Task instructions: Transcribe exactly the lines below that begin at the line with "strategic submission decisions, and" and stop after the line with "for reordering, leading", leaving out every picture.

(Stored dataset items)
***

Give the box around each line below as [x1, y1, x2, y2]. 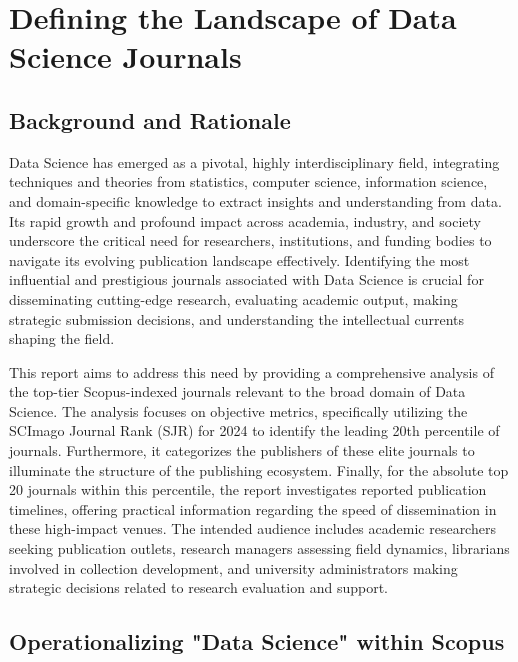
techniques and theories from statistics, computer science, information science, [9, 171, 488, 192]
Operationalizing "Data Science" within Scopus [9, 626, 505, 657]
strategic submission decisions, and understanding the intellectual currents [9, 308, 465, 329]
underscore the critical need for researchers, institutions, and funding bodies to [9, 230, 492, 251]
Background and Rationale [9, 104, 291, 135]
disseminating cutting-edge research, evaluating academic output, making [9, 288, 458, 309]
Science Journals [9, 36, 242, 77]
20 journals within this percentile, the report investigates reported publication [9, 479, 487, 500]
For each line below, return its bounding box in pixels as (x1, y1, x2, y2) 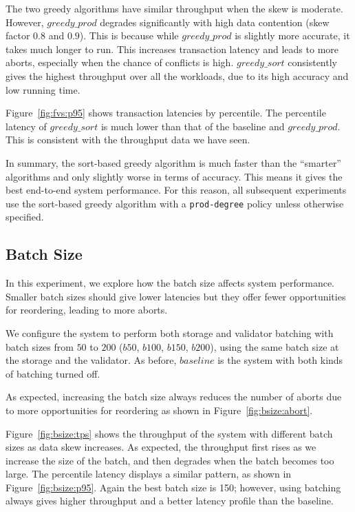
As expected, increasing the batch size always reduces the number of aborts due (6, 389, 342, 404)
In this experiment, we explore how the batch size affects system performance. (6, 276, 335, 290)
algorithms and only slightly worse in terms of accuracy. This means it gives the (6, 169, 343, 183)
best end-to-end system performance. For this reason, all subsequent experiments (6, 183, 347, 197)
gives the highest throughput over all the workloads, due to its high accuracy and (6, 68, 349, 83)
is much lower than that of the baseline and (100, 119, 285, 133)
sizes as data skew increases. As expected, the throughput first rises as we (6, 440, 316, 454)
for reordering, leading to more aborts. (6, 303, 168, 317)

***

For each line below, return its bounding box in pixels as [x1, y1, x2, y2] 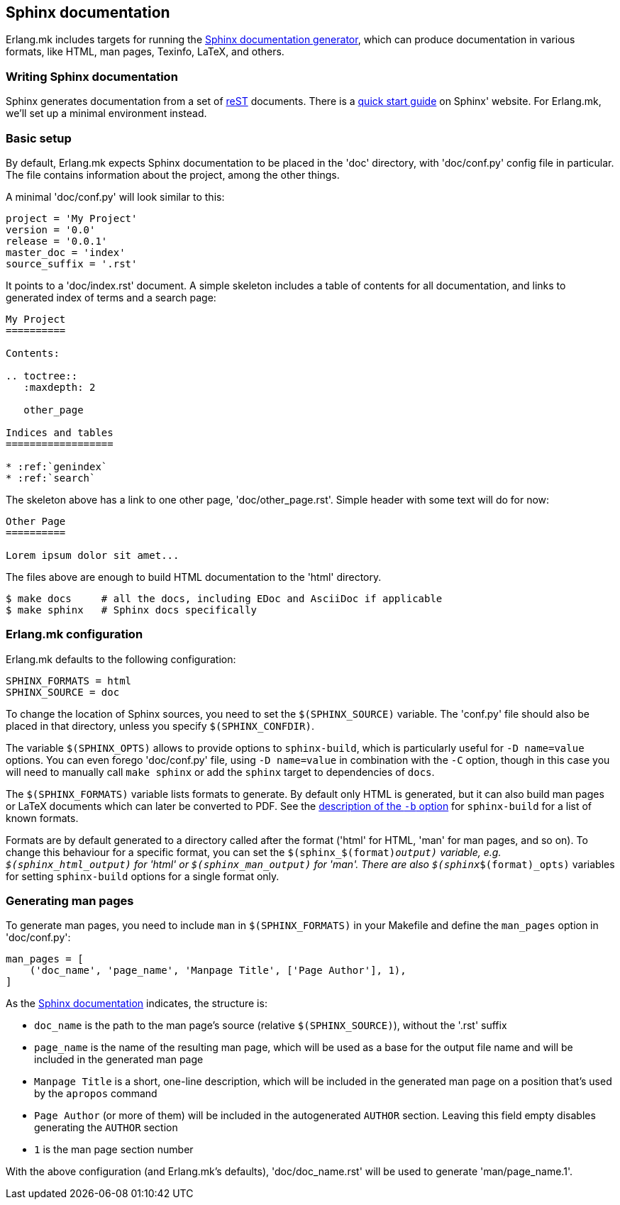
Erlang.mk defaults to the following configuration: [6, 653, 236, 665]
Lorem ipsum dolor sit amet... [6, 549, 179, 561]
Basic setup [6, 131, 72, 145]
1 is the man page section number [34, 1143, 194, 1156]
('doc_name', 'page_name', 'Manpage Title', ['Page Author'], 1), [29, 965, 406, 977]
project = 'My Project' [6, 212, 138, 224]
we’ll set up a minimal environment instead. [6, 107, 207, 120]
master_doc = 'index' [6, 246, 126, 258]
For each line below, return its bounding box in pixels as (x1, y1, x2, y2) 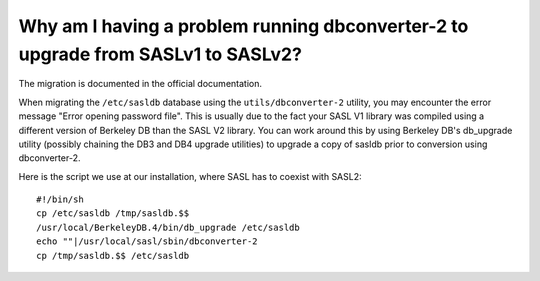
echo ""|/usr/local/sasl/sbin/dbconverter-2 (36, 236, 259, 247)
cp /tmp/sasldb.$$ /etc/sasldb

***

Task solution:
strategic submission decisions, and understanding the intellectual currents [9, 308, 465, 329]
underscore the critical need for researchers, institutions, and funding bodies to [9, 230, 492, 251]
Background and Rationale [9, 104, 291, 135]
disseminating cutting-edge research, evaluating academic output, making [9, 288, 458, 309]
Science Journals [9, 36, 242, 77]
20 journals within this percentile, the report investigates reported publication [9, 479, 487, 500]
For each line below, return its bounding box in pixels as (x1, y1, x2, y2) 
As expected, increasing the batch size always reduces the number of aborts due (6, 389, 342, 404)
In this experiment, we explore how the batch size affects system performance. (6, 276, 335, 290)
algorithms and only slightly worse in terms of accuracy. This means it gives the (6, 169, 343, 183)
best end-to-end system performance. For this reason, all subsequent experiments (6, 183, 347, 197)
gives the highest throughput over all the workloads, due to its high accuracy and (6, 68, 349, 83)
is much lower than that of the baseline and (100, 119, 285, 133)
sizes as data skew increases. As expected, the throughput first rises as we (6, 440, 316, 454)
for reordering, leading to more aborts. (6, 303, 168, 317)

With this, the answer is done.